In traditional African setting, tributes are hardly done in honour of the living; this is because most people do not want to be seeing as being sycophantic. However, in very exceptional cases, it is nice to publicly honour whom honour is due, if for no other reason, to encourage other people to follow the part of honour, and to do good whenever they have the opportunity to do so.

The Holy book, Qur’an, tells us that “Good deed brings light both to the heart and to the face. Doing good deeds result in being blessed in one’s sustenance and the hearts of people are naturally attracted to the doer of good”.

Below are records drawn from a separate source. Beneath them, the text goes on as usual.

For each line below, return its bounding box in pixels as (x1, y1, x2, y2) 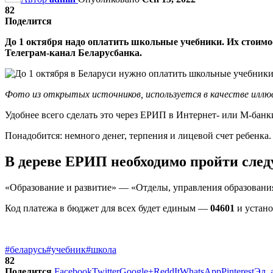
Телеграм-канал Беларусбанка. (5, 47, 142, 58)
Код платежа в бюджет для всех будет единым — (5, 202, 210, 213)
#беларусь (5, 244, 46, 255)
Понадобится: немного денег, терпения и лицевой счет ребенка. (5, 130, 271, 141)
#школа (86, 244, 116, 255)

On Thursday, 19th July, 2012, Okey Nwachukwu, the Executive Director, News, Voice of Nigeria, attained the age of sixty years, the mandatory age of retirement in the Nigerian public service. Be that as it may, he therefore stepped aside from service. Ordinarily, there is nothing to celebrate about this, as thousands of other Nigerians daily disengage from the public service without any fanfare.

Okey’s noble deeds while in service and his outright dislike for evil is what marks him out for this honour.

In Nigeria today, employees in the Federal Public Service is put at over 1.1million and the country’s Public Sector Employees as at 2011, is said to be in the region of over 2.6million. As small as this sector is, to the country’s population, if properly directed and focused, it could be of tremendous assistance to Nigeria in the drive for economy and social political development. It is a known fact, that no nation develops beyond the capacity of its public service, and there is broad consensus amongst Nigerians today that our public service is broken and dysfunctional. The quality of public servants and the services they provide to our nation are both below expectations. From the glorious days at independence when the best and brightest graduates competed to join the administrative service up until 1970s, our public service is now seen as employer of the dull, the lazy and the venal. What has become most disheartening is the level of mischief and intrigue in our public service, this, no doubt, is forcing out the very few quality minds remaining in the service. We, therefore, need to retrieve our old public service to make it effective, well paid and largely meritocratic, attracting bright people imbibed with a spirit of promoting public good.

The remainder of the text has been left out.